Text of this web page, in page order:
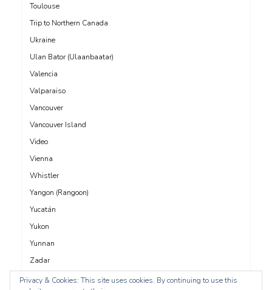
Toulouse
Trip to Northern Canada
Ukraine
Ulan Bator (Ulaanbaatar)
Valencia
Valparaiso
Vancouver
Vancouver Island
Video
Vienna
Whistler
Yangon (Rangoon)
Yucatán
Yukon
Yunnan
Zadar
Privacy & Cookies: This site uses cookies. By continuing to use this
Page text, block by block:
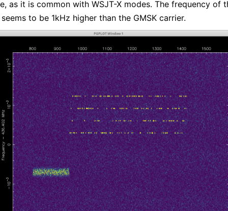
as it is common with WSJT-X modes. The frequency of
to be 1kHz higher than the GMSK carrier.
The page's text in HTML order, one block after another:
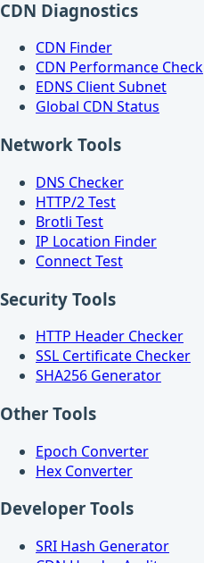
CDN Diagnostics
CDN Finder
CDN Performance Check
EDNS Client Subnet
Global CDN Status
Network Tools
DNS Checker
HTTP/2 Test
Brotli Test
IP Location Finder
Connect Test
Security Tools
HTTP Header Checker
SSL Certificate Checker
SHA256 Generator
Other Tools
Epoch Converter
Hex Converter
Developer Tools
SRI Hash Generator
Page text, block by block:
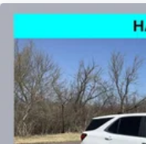
reduce the strain
2-way driver
comfortably.
8-way driver seat
It doesn't matter
aren't comfortable
every trip feels
finding the perfect
back, (or up, or a
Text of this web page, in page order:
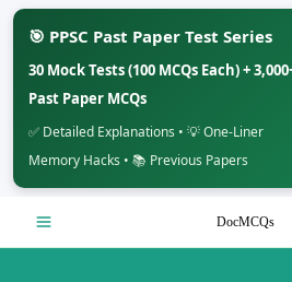
🎯 PPSC Past Paper Test Series
30 Mock Tests (100 MCQs Each) +
Past Paper MCQs
✅ Detailed Explanations • 💡 One-Liner
Memory Hacks • 📚 Previous Papers
DocMCQs
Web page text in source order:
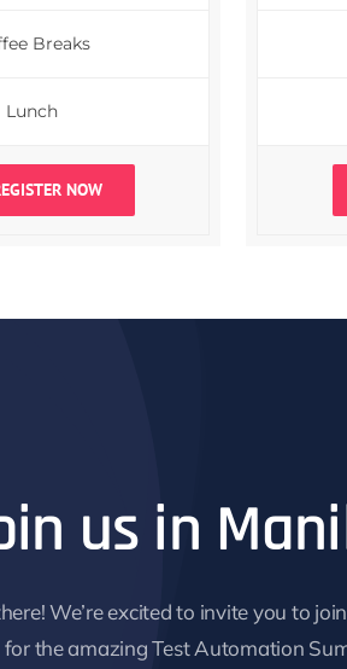
Breaks
Lunch
NOW
us in
We’re excited to invite you to
the amazing Test Automation
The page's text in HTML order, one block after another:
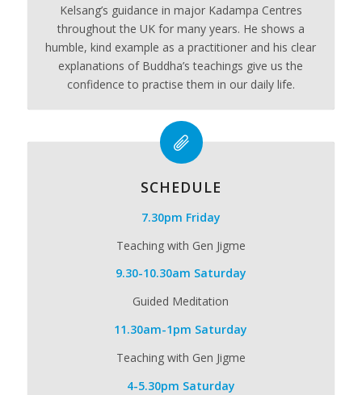
Kelsang’s guidance in major Kadampa Centres
throughout the UK for many years. He shows a
humble, kind example as a practitioner and his clear
explanations of Buddha’s teachings give us the
confidence to practise them in our daily life.
SCHEDULE
7.30pm Friday
Teaching with Gen Jigme
9.30-10.30am Saturday
Guided Meditation
11.30am-1pm Saturday
Teaching with Gen Jigme
4-5.30pm Saturday
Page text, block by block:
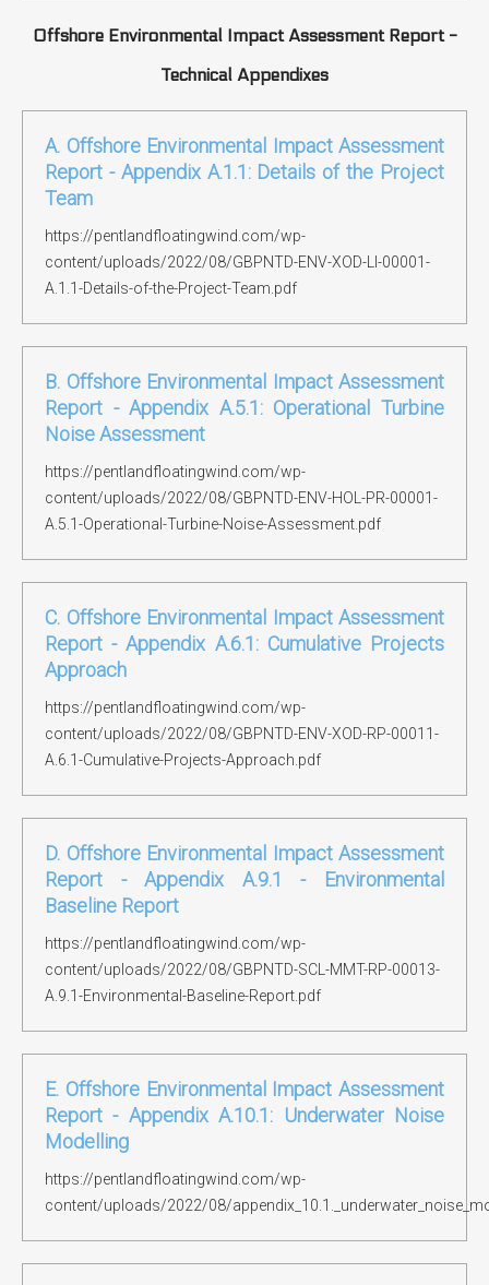
Offshore Environmental Impact Assessment Report -
Technical Appendixes
A. Offshore Environmental Impact Assessment
Report - Appendix A.1.1: Details of the Project
Team
https://pentlandfloatingwind.com/wp-
content/uploads/2022/08/GBPNTD-ENV-XOD-LI-00001-
A.1.1-Details-of-the-Project-Team.pdf
B. Offshore Environmental Impact Assessment
Report - Appendix A.5.1: Operational Turbine
Noise Assessment
https://pentlandfloatingwind.com/wp-
content/uploads/2022/08/GBPNTD-ENV-HOL-PR-00001-
A.5.1-Operational-Turbine-Noise-Assessment.pdf
C. Offshore Environmental Impact Assessment
Report - Appendix A.6.1: Cumulative Projects
Approach
https://pentlandfloatingwind.com/wp-
content/uploads/2022/08/GBPNTD-ENV-XOD-RP-00011-
A.6.1-Cumulative-Projects-Approach.pdf
D. Offshore Environmental Impact Assessment
Report - Appendix A.9.1 - Environmental
Baseline Report
https://pentlandfloatingwind.com/wp-
content/uploads/2022/08/GBPNTD-SCL-MMT-RP-00013-
A.9.1-Environmental-Baseline-Report.pdf
E. Offshore Environmental Impact Assessment
Report - Appendix A.10.1: Underwater Noise
Modelling
https://pentlandfloatingwind.com/wp-
content/uploads/2022/08/
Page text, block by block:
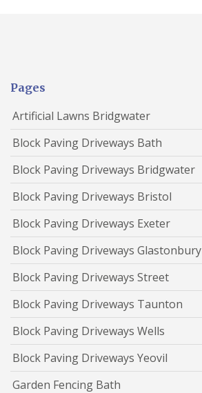
Pages
Artificial Lawns Bridgwater
Block Paving Driveways Bath
Block Paving Driveways Bridgwater
Block Paving Driveways Bristol
Block Paving Driveways Exeter
Block Paving Driveways Glastonbury
Block Paving Driveways Street
Block Paving Driveways Taunton
Block Paving Driveways Wells
Block Paving Driveways Yeovil
Garden Fencing Bath
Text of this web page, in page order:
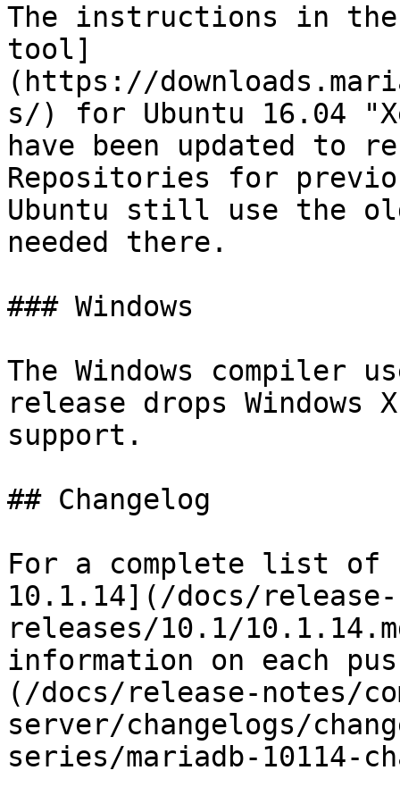
The instructions in
tool]
(https://
s/) for Ubuntu 16.04
have been updated to
Repositories for
Ubuntu still use the
needed there.
### Windows
The Windows compiler
release drops Windows
support.
## Changelog
For a complete list of
10.1.14](/docs/
releases/10.1/
information on each
(/docs/release-notes/
server/changelogs/
series/mariadb-10114-

──────

▶ [WHAT YOU ARE ASKED TO DO]
The number of lines in the records that include "uploads" is what is needed, with no other words.

▶ [REPLY]
5